BODY RESPONSES TO STRESS

When threatened by environmental dangers, changes, or demands, humans experience a variety of physiological and psychological changes. Once a threat has been recognized and appraised as dangerous, the individual evaluates available coping resources. If the demands of the situation are deemed to be greater than the available coping resources, an "alarm" or "Fight-or-Flight Response" is generated. During the fight-or-flight response, the body prepares for action, generally consisting of either confrontation or avoidance of the threat. The sympathetic nervous system is activated, and hormones, including adrenaline and noradrenaline, are released into the blood stream.

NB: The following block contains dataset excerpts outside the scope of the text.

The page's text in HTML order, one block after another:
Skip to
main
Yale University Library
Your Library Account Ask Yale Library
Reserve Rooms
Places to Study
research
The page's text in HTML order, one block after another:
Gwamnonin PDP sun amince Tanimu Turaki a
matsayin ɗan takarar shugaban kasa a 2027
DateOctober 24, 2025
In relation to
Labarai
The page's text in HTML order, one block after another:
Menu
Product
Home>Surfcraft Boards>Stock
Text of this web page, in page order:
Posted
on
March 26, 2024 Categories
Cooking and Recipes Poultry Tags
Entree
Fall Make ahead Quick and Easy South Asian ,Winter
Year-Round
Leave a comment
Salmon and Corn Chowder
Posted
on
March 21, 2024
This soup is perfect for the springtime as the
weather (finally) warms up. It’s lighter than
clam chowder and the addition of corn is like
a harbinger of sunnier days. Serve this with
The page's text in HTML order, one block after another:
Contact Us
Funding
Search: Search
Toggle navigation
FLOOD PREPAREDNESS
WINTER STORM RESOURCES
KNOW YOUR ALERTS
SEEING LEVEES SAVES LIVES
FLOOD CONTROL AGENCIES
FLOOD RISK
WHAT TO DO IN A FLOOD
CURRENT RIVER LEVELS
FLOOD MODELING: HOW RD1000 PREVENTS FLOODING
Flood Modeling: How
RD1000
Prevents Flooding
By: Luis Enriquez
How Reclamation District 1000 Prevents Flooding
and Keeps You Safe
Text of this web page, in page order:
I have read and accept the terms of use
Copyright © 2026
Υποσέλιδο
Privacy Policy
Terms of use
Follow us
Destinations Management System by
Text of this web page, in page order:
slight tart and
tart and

Heart and respiration rates accelerate and blood pressure increases, enabling the body to quickly circulate oxygen-rich blood to the brain and large muscles of the body. Blood is redirected away from the extremities to the core, and digestive processes are slowed. Muscles tend to become tense, eyes dilate, and hearing becomes more acute. Sweat glands activate to cool the body, and the skin often becomes paler or flushed. Concurrent with these physiological changes, the fight-or-flight response tends to generate various psychological processes. Attention becomes heightened and narrowed, with particular focus on threat relevant cues, and one's ability to attend to and concentrate on other tasks can be impaired. Short-term memory and decision-making abilities can also be negatively affected by high stress, and, emotionally, people tend to report feeling jittery, "on edge", fearful, anxious, and restless. Pacing, fidgeting, and avoidance behaviors are common behavioral manifestations of a stress-induced alarm reaction, and many people experience an urge to avoid the stressor or to flee from the situation. If the person is able to successfully manage or avoid the stressor, the body begins to return to homeostasis. However, chronic exposure to stress or recurrent confrontations with stressful stimuli can begin to take a toll on the individual.